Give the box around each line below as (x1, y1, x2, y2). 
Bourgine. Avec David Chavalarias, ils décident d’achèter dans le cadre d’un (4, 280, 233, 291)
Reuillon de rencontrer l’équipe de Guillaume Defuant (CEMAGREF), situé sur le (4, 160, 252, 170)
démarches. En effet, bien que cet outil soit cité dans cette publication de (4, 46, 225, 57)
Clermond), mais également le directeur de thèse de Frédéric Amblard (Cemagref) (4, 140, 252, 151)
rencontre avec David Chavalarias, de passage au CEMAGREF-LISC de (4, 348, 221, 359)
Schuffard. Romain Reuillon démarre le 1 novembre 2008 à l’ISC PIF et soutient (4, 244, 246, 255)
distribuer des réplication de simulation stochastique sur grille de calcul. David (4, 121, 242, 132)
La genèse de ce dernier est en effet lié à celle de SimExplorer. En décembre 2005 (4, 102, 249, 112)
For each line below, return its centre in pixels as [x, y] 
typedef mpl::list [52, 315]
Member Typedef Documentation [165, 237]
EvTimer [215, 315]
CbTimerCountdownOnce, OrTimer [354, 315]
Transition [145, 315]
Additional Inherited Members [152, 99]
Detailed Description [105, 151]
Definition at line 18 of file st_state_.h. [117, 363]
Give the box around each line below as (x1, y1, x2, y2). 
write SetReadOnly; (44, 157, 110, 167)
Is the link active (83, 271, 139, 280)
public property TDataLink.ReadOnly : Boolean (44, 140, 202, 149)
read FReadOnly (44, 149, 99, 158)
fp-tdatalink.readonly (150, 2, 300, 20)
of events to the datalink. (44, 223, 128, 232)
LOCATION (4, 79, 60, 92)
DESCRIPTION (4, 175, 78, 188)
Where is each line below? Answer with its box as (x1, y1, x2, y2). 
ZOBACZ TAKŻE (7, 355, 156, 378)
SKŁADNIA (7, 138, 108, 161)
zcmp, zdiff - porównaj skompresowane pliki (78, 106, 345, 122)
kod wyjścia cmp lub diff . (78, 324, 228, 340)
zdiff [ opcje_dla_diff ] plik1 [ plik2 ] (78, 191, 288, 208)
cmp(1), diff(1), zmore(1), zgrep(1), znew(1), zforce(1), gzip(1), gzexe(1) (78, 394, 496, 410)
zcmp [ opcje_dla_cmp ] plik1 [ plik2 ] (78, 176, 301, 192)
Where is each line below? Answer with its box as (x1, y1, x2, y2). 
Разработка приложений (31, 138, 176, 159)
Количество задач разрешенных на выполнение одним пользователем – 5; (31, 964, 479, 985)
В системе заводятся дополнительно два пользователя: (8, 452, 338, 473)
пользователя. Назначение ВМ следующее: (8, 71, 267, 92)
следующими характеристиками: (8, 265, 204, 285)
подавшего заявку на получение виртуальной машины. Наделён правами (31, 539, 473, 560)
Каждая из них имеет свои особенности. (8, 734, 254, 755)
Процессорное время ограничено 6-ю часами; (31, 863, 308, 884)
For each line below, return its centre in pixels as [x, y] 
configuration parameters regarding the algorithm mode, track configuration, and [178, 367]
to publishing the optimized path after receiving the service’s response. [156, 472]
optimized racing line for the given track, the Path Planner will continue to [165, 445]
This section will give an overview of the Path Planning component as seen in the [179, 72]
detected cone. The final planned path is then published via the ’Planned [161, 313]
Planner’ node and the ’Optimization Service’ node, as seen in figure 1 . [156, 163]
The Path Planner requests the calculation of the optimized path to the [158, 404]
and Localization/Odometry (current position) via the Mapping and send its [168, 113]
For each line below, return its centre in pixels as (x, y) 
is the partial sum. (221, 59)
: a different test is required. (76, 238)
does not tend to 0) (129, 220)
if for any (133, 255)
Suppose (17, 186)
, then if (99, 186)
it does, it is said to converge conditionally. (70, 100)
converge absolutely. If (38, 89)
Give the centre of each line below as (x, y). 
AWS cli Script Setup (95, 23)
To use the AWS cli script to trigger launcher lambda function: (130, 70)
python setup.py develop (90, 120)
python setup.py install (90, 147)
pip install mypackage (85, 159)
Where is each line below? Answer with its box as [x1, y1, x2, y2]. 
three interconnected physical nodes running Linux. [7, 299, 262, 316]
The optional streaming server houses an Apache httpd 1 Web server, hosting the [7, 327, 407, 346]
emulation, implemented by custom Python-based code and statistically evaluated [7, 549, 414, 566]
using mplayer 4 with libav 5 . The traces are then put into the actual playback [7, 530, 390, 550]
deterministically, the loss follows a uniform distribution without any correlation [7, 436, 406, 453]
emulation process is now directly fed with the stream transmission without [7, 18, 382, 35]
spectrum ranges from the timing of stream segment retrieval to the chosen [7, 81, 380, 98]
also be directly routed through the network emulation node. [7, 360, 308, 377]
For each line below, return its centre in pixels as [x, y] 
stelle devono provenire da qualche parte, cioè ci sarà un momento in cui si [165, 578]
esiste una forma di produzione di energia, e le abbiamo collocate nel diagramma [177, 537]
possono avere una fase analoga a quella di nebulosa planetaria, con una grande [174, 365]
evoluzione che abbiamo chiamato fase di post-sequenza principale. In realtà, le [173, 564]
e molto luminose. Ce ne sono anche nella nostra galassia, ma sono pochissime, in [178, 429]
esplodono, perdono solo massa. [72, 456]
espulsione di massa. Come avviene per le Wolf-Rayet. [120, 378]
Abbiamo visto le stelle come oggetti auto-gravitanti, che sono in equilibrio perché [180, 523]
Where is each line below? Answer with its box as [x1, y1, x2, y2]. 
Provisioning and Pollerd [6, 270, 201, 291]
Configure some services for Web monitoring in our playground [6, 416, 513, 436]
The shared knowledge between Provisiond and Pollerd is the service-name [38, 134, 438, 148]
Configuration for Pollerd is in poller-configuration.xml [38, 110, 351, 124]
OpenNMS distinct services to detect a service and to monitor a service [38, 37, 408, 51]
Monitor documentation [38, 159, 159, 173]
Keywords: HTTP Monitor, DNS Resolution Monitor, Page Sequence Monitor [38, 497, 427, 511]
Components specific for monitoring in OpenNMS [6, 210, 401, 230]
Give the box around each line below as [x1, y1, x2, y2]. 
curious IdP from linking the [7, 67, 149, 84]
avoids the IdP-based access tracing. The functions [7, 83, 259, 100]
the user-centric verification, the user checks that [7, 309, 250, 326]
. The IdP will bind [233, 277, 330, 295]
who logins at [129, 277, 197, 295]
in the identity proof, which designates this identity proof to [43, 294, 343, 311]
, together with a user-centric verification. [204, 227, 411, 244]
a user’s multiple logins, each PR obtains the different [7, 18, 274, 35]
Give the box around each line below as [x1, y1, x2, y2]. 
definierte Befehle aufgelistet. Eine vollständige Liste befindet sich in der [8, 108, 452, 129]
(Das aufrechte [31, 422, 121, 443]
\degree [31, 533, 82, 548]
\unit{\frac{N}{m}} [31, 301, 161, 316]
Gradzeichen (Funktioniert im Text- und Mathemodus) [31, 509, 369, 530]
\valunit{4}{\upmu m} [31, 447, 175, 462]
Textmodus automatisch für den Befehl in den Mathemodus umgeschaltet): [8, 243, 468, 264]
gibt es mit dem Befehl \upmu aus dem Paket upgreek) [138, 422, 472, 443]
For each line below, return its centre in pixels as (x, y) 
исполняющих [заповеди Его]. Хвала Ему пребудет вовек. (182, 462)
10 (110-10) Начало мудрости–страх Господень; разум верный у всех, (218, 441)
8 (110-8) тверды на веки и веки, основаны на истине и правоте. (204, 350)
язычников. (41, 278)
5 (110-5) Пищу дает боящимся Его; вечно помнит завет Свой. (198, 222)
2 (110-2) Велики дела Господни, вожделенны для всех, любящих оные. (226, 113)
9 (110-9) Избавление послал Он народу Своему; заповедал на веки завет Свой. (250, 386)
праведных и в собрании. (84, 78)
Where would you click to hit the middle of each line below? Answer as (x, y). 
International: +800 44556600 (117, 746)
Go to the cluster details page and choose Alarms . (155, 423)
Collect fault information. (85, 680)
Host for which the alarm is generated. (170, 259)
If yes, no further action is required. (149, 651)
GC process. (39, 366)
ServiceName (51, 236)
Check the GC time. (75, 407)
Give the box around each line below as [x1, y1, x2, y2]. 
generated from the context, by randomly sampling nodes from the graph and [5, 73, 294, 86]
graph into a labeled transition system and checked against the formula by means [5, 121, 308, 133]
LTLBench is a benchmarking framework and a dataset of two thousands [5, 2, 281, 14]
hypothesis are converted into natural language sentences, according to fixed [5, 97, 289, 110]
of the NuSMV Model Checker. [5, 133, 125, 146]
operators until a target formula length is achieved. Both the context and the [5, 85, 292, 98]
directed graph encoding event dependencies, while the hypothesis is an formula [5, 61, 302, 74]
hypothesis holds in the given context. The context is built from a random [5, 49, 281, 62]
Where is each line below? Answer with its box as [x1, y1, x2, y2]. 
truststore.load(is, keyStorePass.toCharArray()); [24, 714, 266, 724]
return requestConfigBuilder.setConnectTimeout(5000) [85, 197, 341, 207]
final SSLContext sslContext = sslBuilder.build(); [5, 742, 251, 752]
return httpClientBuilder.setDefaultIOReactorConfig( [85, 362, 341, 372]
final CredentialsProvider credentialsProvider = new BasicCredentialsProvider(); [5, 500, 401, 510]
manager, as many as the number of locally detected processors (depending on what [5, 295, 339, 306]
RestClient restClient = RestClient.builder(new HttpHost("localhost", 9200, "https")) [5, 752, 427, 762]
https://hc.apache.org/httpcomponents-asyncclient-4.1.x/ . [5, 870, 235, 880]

#####

▶ [GOAL OF THE EXERCISE]
Given the data above, transcribe exactly the lines from the one containing "is the partial sum. (221, 59)" down to the one containing "AWS cli Script Setup (95, 23)", and no others.

▶ [RESULT BELOW]
is the partial sum. (221, 59)
: a different test is required. (76, 238)
does not tend to 0) (129, 220)
if for any (133, 255)
Suppose (17, 186)
, then if (99, 186)
it does, it is said to converge conditionally. (70, 100)
converge absolutely. If (38, 89)
Give the centre of each line below as (x, y). 
AWS cli Script Setup (95, 23)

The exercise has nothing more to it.